Let A and B be independent random variables with means 1 , and variances 1 and 2 , respectively.
Let X=A−B and Y=A+B .
Find the coefficients c1 and c2 of the Linear Least Mean Squares (LLMS) estimator YˆLLMS=c1X+c2 of Y based on X .
E(X) = E(A-B) = 0
E(Y) = E(A+B) = 2
Var(X) = Var(A-B) = Var (A) + Var (B) = 3
Var(Y) = Var(A+B) = Var (A) + Var (B) = 3
Cov(X,Y)=E(XY)-E(X)E(Y)
=E(A-B*A+B)- [E(A-B)E(A+B)] = Var(A)-Var(B) = -1
...
Y_llms = 2- x/3
c1 = -1/3
c2 = 2
c1=-1/3
c2=2
i'm getting 0 for cov(x,y), anyone else?
cov(x,y) = cov(A-B, A+B) = cov(A,A) + cov(A,B) + cov(-B,A) + cov(-B,B) = 1 + 0 + 0 -1 = 0 ?
ignore the one above, cov(-B, B) = -var(B) = -2
To find the coefficients c1 and c2 of the Linear Least Mean Squares (LLMS) estimator Y^LLMS = c1X + c2 of Y based on X, we need to minimize the mean squared error between the estimated value Y^LLMS and the actual value Y.

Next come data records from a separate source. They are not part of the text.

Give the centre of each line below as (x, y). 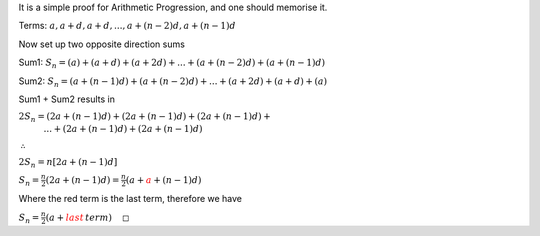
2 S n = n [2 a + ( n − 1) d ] (68, 163)
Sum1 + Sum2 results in (66, 99)
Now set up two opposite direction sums (101, 44)
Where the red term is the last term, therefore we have (130, 199)
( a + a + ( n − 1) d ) (163, 179)
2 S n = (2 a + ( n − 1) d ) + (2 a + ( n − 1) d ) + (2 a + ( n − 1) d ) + (144, 118)
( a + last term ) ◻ (87, 217)
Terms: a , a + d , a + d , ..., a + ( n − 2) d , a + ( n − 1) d (127, 26)
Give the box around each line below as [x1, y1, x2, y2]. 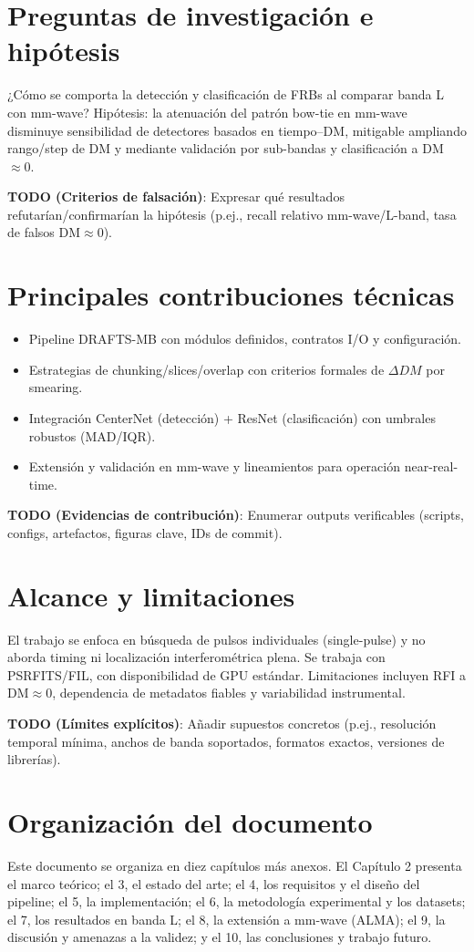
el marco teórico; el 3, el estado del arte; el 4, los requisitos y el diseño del [7, 874, 420, 893]
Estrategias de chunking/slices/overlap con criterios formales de [28, 359, 385, 378]
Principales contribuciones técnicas [7, 276, 455, 314]
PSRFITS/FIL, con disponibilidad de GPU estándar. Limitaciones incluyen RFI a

The mean squared error (MSE) is given by the formula: MSE = E[(Y - Y^LLMS)^2]
We want to find c1 and c2 that minimize this MSE. Let's calculate the MSE.

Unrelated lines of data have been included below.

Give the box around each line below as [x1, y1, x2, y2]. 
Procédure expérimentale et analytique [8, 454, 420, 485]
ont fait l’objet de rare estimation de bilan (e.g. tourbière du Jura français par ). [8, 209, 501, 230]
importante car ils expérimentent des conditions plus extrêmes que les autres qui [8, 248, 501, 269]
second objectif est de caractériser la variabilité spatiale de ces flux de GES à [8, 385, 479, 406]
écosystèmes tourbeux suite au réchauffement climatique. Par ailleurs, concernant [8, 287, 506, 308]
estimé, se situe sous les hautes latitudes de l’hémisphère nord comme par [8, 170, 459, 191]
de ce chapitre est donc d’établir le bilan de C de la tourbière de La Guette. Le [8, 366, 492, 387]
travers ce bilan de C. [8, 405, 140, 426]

Since X = A - B and Y = A + B, we can rewrite Y^LLMS as Y^LLMS = c1(A - B) + c2.
Substituting Y^LLMS in the MSE formula, MSE = E[(Y - c1(A - B) - c2)^2].
Expanding the square and distributing, MSE = E[(Y^2 - 2c1Y(A - B) + c1^2(A - B)^2 - 2c2Y + 2c1c2(A - B) + c2^2)].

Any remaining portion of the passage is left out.